EXERCISE:
Begin at the top of the records below and return each line exactly through the line with "information system. [6, 63, 97, 76]". Skip pictures.

(Data items)
-- Opening Marker --
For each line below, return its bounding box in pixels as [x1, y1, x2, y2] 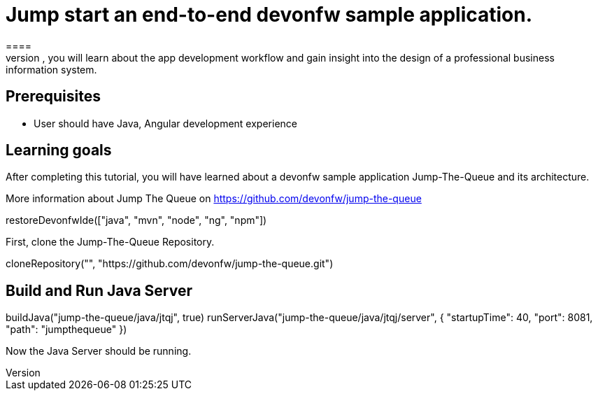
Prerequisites [6, 87, 101, 106]
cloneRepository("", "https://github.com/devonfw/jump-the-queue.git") [6, 257, 334, 270]
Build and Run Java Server [6, 281, 193, 299]
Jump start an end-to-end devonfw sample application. [6, 3, 533, 27]
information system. [6, 63, 97, 76]
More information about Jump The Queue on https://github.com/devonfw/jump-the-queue [6, 192, 422, 205]
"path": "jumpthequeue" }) [6, 323, 127, 336]
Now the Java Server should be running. [6, 345, 192, 358]
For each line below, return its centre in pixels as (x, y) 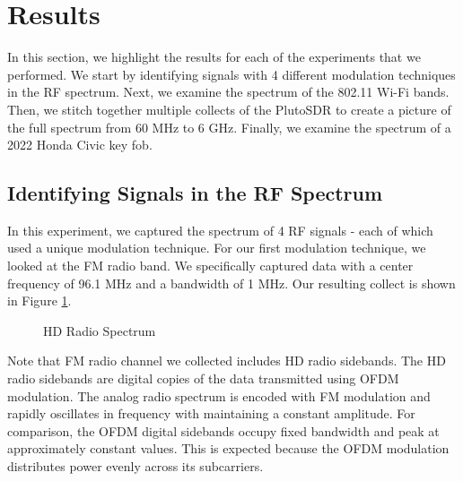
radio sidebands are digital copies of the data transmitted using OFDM (203, 378)
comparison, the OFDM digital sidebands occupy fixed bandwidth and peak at (223, 430)
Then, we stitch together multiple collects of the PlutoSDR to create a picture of (229, 109)
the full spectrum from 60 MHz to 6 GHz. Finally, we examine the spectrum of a (229, 127)
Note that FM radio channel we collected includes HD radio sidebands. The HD (227, 361)
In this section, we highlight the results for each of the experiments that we (214, 57)
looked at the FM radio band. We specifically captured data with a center (210, 266)
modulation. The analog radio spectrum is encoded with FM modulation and (219, 395)
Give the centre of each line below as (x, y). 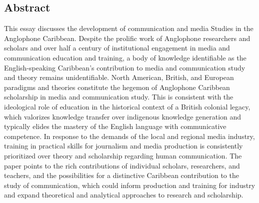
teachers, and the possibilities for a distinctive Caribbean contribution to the (121, 175)
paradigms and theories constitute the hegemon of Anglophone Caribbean (117, 87)
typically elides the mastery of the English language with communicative (115, 126)
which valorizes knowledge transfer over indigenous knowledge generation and (123, 116)
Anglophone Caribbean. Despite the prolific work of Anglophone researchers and (127, 38)
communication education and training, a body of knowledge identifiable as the (125, 57)
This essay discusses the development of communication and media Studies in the (129, 28)
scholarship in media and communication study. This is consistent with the (119, 97)
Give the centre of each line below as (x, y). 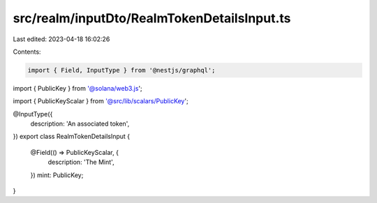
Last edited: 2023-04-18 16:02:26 (61, 39)
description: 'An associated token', (80, 124)
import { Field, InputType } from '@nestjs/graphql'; (121, 70)
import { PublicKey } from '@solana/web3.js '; (77, 88)
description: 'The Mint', (81, 162)
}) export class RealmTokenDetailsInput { (72, 137)
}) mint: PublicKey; (57, 175)
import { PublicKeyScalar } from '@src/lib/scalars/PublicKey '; (101, 101)
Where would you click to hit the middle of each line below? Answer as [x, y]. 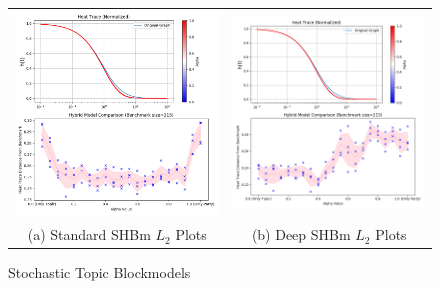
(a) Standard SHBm [89, 234]
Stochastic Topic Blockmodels [99, 272]
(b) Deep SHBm [301, 234]
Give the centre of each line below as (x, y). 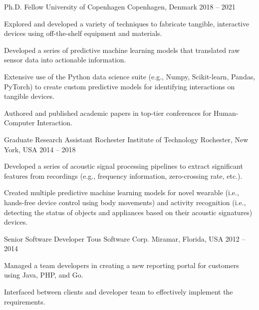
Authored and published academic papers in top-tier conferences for (108, 113)
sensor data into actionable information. (65, 60)
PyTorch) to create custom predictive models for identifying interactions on (120, 86)
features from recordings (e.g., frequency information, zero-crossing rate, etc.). (123, 175)
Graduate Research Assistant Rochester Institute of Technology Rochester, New (126, 139)
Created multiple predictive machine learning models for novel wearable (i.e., (122, 192)
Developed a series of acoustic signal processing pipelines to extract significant (124, 166)
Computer (19, 123)
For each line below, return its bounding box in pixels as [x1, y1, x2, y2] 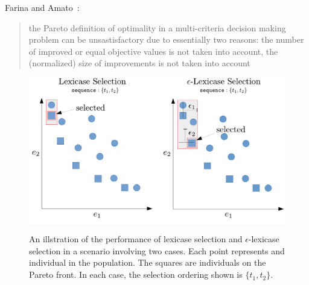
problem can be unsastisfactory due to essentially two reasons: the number [28, 33, 304, 46]
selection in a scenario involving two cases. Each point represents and [29, 244, 285, 257]
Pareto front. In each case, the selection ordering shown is [29, 268, 243, 281]
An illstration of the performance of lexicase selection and [29, 233, 243, 245]
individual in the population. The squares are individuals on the [29, 256, 266, 269]
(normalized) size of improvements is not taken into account [28, 57, 250, 69]
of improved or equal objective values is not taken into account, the [28, 45, 278, 57]
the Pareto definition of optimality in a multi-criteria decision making [28, 21, 286, 34]
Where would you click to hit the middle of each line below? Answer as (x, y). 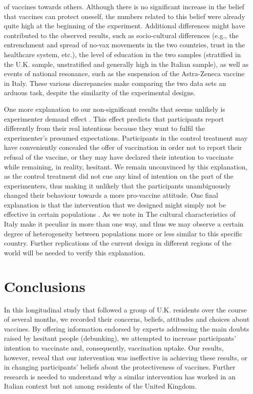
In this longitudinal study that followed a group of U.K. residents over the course (126, 309)
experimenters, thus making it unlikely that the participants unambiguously (117, 185)
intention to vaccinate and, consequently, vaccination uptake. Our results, (114, 347)
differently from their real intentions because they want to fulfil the (105, 128)
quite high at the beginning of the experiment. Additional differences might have (125, 26)
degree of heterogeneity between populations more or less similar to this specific (123, 233)
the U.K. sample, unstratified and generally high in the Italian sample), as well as (126, 64)
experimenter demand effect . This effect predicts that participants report (114, 118)
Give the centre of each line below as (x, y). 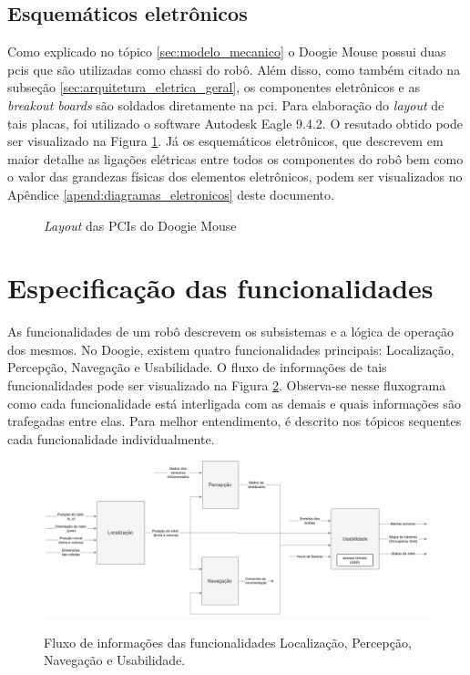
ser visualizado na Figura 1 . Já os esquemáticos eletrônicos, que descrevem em (225, 141)
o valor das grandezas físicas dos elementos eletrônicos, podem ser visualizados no (235, 177)
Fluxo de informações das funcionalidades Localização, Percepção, (228, 642)
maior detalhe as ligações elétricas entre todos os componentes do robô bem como (235, 158)
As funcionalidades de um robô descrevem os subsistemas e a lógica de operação (230, 332)
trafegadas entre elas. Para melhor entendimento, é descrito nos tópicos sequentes (235, 421)
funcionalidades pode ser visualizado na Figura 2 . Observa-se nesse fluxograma (227, 385)
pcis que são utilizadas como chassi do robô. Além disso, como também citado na (234, 69)
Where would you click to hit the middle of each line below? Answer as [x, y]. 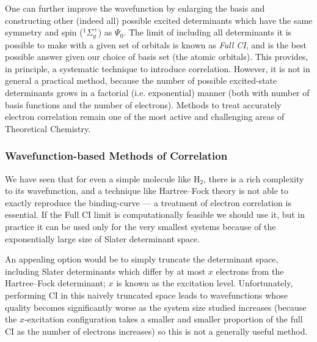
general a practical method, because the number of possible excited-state [141, 80]
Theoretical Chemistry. [48, 128]
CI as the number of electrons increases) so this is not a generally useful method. [156, 331]
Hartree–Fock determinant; [55, 283]
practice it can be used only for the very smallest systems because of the [140, 226]
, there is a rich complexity [254, 178]
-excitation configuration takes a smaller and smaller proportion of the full [164, 319]
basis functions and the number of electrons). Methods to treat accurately [143, 104]
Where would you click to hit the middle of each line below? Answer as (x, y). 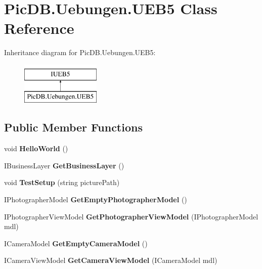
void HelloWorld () (36, 148)
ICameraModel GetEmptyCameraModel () (76, 243)
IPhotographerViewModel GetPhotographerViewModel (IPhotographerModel (131, 216)
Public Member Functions (73, 127)
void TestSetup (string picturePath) (62, 182)
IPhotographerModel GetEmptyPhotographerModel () (96, 199)
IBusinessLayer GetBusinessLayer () (64, 165)
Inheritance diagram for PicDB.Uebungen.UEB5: (80, 52)
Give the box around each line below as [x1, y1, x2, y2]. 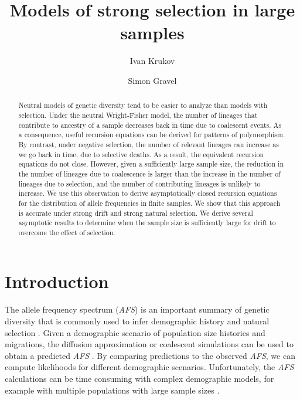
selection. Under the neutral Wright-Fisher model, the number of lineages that [18, 110, 258, 120]
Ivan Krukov [129, 55, 175, 67]
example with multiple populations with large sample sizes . [5, 384, 220, 396]
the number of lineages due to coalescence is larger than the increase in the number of [18, 168, 281, 178]
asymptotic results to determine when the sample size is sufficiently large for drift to [18, 218, 276, 228]
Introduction [5, 269, 109, 293]
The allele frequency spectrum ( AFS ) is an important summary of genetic [5, 303, 270, 316]
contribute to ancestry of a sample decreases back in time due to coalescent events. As [18, 120, 282, 130]
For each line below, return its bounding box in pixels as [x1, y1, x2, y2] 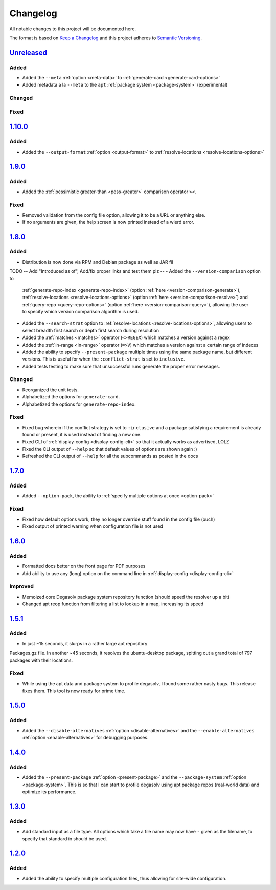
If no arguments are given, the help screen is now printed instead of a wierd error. [22, 219, 194, 225]
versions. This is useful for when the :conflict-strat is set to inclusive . [22, 356, 185, 362]
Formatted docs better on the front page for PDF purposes [22, 563, 146, 569]
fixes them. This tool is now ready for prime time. [22, 688, 125, 694]
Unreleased [9, 48, 48, 57]
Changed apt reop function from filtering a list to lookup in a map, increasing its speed [22, 601, 204, 607]
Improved [9, 583, 34, 590]
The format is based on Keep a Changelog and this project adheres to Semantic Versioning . [9, 35, 202, 41]
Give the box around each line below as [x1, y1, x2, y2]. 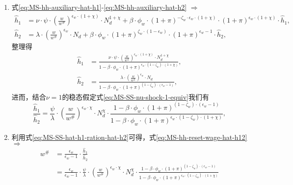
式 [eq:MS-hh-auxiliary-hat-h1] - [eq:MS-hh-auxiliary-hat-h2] [11, 2, 187, 12]
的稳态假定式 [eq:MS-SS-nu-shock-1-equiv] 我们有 [62, 91, 209, 102]
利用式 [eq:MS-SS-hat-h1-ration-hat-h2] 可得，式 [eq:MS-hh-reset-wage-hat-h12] [11, 132, 247, 142]
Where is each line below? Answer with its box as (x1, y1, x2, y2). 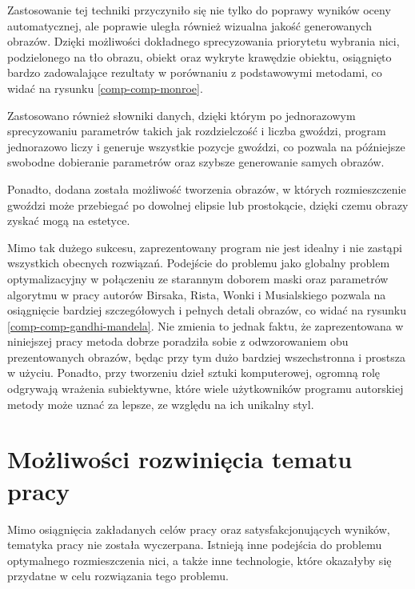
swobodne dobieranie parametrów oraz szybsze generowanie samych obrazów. (7, 154, 385, 170)
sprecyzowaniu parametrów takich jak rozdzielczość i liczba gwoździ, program (7, 122, 386, 139)
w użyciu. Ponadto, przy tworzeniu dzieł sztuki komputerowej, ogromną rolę (7, 364, 381, 381)
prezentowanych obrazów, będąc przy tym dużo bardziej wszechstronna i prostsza (7, 348, 405, 365)
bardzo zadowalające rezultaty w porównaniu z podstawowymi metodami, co (7, 64, 382, 81)
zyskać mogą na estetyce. (7, 212, 130, 229)
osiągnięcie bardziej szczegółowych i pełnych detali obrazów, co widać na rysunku (7, 302, 406, 319)
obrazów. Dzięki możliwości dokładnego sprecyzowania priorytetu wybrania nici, (7, 33, 400, 50)
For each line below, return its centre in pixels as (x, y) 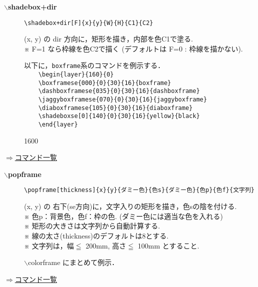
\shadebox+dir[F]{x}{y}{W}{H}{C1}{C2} (89, 23)
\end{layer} (58, 125)
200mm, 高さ (106, 245)
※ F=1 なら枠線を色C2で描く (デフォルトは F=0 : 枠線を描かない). (134, 48)
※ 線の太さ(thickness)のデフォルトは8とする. (96, 235)
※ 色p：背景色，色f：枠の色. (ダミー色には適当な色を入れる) (124, 216)
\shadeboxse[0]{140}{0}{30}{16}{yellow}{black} (119, 116)
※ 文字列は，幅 (49, 245)
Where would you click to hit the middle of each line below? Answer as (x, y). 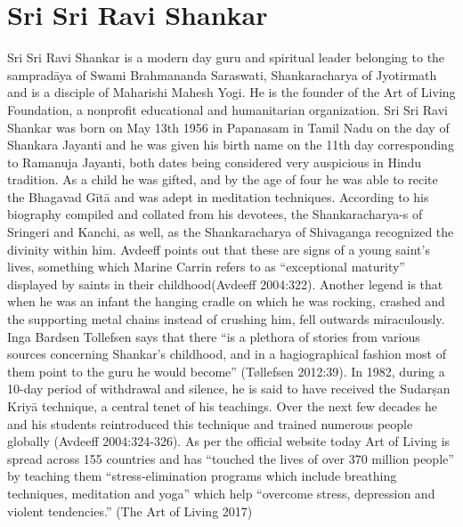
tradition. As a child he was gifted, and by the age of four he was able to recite (223, 179)
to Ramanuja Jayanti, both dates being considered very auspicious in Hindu (215, 162)
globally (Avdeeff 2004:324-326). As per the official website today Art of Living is (229, 441)
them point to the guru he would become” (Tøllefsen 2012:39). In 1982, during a (226, 371)
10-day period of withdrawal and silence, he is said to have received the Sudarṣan (229, 389)
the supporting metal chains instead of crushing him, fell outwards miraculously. (226, 319)
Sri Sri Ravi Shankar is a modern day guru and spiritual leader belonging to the (226, 57)
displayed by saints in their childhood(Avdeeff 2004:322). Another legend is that (225, 284)
-- Closing Marker --
OUTPUT OF THE TASK:
For each line below, return its bounding box in pixels as [x1, y1, x2, y2] 
Prerequisites [6, 87, 101, 106]
cloneRepository("", "https://github.com/devonfw/jump-the-queue.git") [6, 257, 334, 270]
Build and Run Java Server [6, 281, 193, 299]
Jump start an end-to-end devonfw sample application. [6, 3, 533, 27]
information system. [6, 63, 97, 76]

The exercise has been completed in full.